> [What you are asked to do] Every entry must be repeated exactly. Exclude all pictures.

> [Supplied records]
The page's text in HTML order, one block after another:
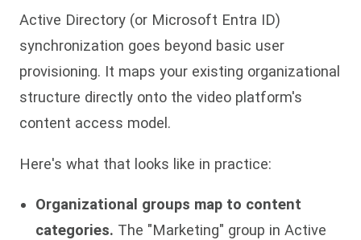
Active Directory (or Microsoft Entra ID)
synchronization goes beyond basic user
provisioning. It maps your existing organizational
structure directly onto the video platform's
content access model.
Here's what that looks like in practice:
Organizational groups map to content
categories. The "Marketing" group in Active
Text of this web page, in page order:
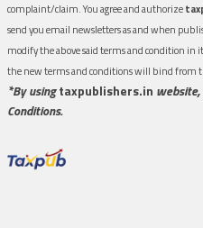
complaint/claim. You agree and authorize
send you email newsletters as and when
modify the above said terms and condition in
the new terms and conditions will bind from
*By usingtaxpublishers.in website,
Conditions.
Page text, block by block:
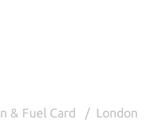
maintained properties.
& Fuel Card London
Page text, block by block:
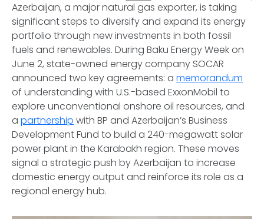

> [Exercise output]
The page's text in HTML order, one block after another:
Active Directory (or Microsoft Entra ID)
synchronization goes beyond basic user
provisioning. It maps your existing organizational
structure directly onto the video platform's
content access model.
Here's what that looks like in practice:
Organizational groups map to content
categories. The "Marketing" group in Active
Text of this web page, in page order:
complaint/claim. You agree and authorize
send you email newsletters as and when
modify the above said terms and condition in
the new terms and conditions will bind from
*By usingtaxpublishers.in website,
Conditions.
Page text, block by block:
maintained properties.
& Fuel Card London
Page text, block by block:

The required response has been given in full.